I ask my sister, but Jacey answers.

We were talking about the BBQ and how some shit went down. It kind of just slipped out. She said she doesn't know what to do. Apparently Sierra here is sick of Hacker's shit so she is never coming back to the club. Tinsley got mistaken for a whore and Daphne says it's too much for her, that's why she left
. Jesus, what the hell is wrong with those men? I reach across the table, taking Chatty's hand in mine, giving her a silent it-will-be-okay look. The faintest smile forms on her lips before the waitress sits our food down.

Do any of them want to talk about it?
I'm trying to be the concerned friend, but I am nosey as hell.

Jacey cocks her brow in a really? expression, don't you think we tried?
You know we are some gossiping bitches, but they aren't talking yet. We will get them to eventually
. Her devilish smirk takes over.

Yeah, I remember when you were the one not talking. Let's just give it some time and everything will eventually come out.

We stay for awhile, catching up. I miss a lot because I can't read lips so I only get bits and pieces of what Zoey tells me. Which pretty much consists of Hanger and Bear wanting more babies. Audrey doesn't know where Hunter's head is at with them, and that Tinsley might be staying for awhile. I let Sierra know that I will be making an appointment with her soon for the baby, then I zone out.

I stay distracted for most of the day while we are at the restaurant. I think about Writer getting his hearing back and what that will mean for us. I have never been able to hear, but it makes me jealous that he is going to be able to. I know that is probably wrong of me, and don't get me wrong, I am so happy for him. He deserves to get it back since he should have never lost it, but I can't help it. I want all the things he will get to experience, especially when it comes to the baby. Will he still love me the same when everything is going to be put on him? Yes, he will still love me. I can't have these doubts, not when it comes to Writer.

I grab my phone and send a text to Jackie. I haven't kept in contact with her like I would like to, but the last I checked, she decided to stay in Tulsa with her kids.

Me:
Hey Jackie! How are you?
Jackie:
Hi Sweetheart! I'm good, just playing with the grandbabies. How are you?
Me:
Everything is GREAT!! You know I am back with Writer, but he proposed and I'm pregnant.
Jackie:
That is wonderful! I'm so happy for you, Ever. How is your store doing?
Me:
It's doing really good.
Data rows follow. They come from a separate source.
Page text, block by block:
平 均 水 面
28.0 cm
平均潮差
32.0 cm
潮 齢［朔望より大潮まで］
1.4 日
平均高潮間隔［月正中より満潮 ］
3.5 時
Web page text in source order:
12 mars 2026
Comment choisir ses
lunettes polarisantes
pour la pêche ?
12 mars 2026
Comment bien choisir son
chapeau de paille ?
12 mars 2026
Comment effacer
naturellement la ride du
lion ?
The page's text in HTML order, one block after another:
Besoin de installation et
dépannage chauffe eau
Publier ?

Selling lots of clothes. Writer's going to get his hearing back, he went a few days ago for the implant surgery.
Jackie:
Uh oh, how do you feel about that?
Me:
I'm okay, happy for him. I just don't want it to change anything between us.
Jackie:
Oh Ever, it won't. That boy loves you more than anything. I gotta go get these kids before they kill each other.
Me:
LOL! Ok bye luv u. I'm happy for you too, Jackie.
Jackie:
Thank you! Everything will be fine, you will see. Love you 2.
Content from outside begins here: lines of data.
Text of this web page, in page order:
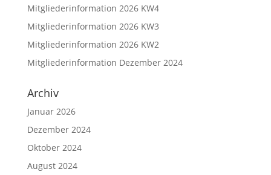
Mitgliederinformation 2026 KW4
Mitgliederinformation 2026 KW3
Mitgliederinformation 2026 KW2
Mitgliederinformation Dezember 2024
Archiv
Januar 2026
Dezember 2024
Oktober 2024
August 2024
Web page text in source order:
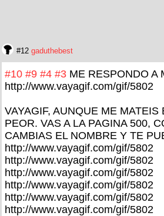
#12 gaduthebest
#10 #9 #4 #3 ME RESPONDO A
http://www.vayagif.com/gif/5802
VAYAGIF, AUNQUE ME MATEIS
PEOR. VAS A LA PAGINA 500,
CAMBIAS EL NOMBRE Y TE
http://www.vayagif.com/gif/5802
http://www.vayagif.com/gif/5802
http://www.vayagif.com/gif/5802
http://www.vayagif.com/gif/5802
http://www.vayagif.com/gif/5802
http://www.vayagif.com/gif/5802
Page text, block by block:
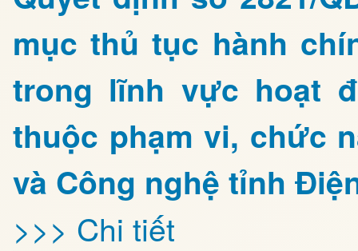
mục thủ tục hành
trong lĩnh vực hoạt
thuộc phạm vi, chức
và Công nghệ tỉnh
>>> Chi tiết
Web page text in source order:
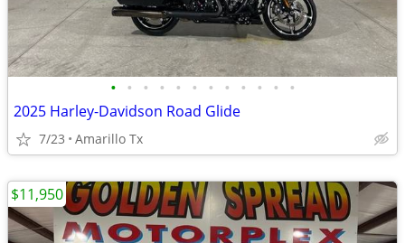
• • • • • • • • • • • •
2025 Harley-Davidson Road Glide
7/23 Amarillo Tx
$11,950

When everyone is done eating, they inform me that they want to go shopping at my store. I excited to take them so we all jump in our cars and I lead the way.
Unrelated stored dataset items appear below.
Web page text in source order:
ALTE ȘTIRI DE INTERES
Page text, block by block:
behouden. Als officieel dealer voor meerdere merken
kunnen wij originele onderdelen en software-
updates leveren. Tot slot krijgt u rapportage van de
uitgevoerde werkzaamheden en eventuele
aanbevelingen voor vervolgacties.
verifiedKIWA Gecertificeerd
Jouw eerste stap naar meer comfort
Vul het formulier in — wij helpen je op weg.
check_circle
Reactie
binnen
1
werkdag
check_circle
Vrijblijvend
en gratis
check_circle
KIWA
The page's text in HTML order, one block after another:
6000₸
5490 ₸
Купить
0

I walk into Lady Sinners Clothing and More. It's not busy right now, but with the girls behind me, that's about to change. Shug lets me know that it has been a slow day, but she goes right to work on helping the girls as do I. They all give their congratulations, they love the clothes and talk about how great the store looks.

It takes a few hours, but everyone leaves satisfied with bags of clothes except for Sierra Greene. She only bought one top and looked guilty as hell doing that. I wonder if there is more to the good doctor than what we know. After the last girl leaves, I decide it's time for me to get home to my man so I tell Shug bye and for her to make sure and lock up.